[[ Data provided open ]]

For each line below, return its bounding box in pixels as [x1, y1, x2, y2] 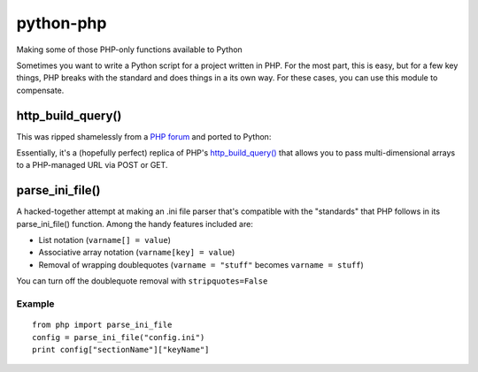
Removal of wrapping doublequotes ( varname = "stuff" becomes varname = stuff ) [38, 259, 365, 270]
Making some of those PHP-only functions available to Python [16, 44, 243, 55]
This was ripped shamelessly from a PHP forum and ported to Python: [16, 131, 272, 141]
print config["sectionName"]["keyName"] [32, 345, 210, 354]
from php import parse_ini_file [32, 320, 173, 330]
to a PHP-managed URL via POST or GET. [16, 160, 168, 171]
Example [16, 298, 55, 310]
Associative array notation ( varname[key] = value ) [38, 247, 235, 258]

[[ Data provided closed ]]
[[ Data provided open ]]

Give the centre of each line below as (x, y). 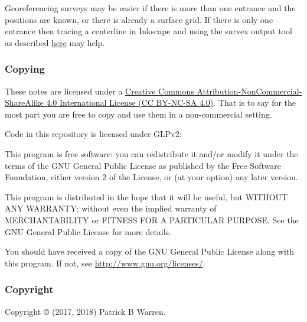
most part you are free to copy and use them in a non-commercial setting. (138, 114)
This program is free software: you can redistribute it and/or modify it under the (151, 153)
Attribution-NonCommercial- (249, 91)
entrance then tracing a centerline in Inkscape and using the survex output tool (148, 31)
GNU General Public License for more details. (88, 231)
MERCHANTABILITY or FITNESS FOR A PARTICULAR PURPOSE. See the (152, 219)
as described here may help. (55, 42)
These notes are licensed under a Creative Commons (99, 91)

[[ Data provided closed ]]

## Exercise prompt
What should come back is an exact copy of the lines above from the line with "For each line" to the line with "Associative array notation", both included, minus the pictures.

## Answer for the task
For each line below, return its bounding box in pixels as [x1, y1, x2, y2] 
Removal of wrapping doublequotes ( varname = "stuff" becomes varname = stuff ) [38, 259, 365, 270]
Making some of those PHP-only functions available to Python [16, 44, 243, 55]
This was ripped shamelessly from a PHP forum and ported to Python: [16, 131, 272, 141]
print config["sectionName"]["keyName"] [32, 345, 210, 354]
from php import parse_ini_file [32, 320, 173, 330]
to a PHP-managed URL via POST or GET. [16, 160, 168, 171]
Example [16, 298, 55, 310]
Associative array notation ( varname[key] = value ) [38, 247, 235, 258]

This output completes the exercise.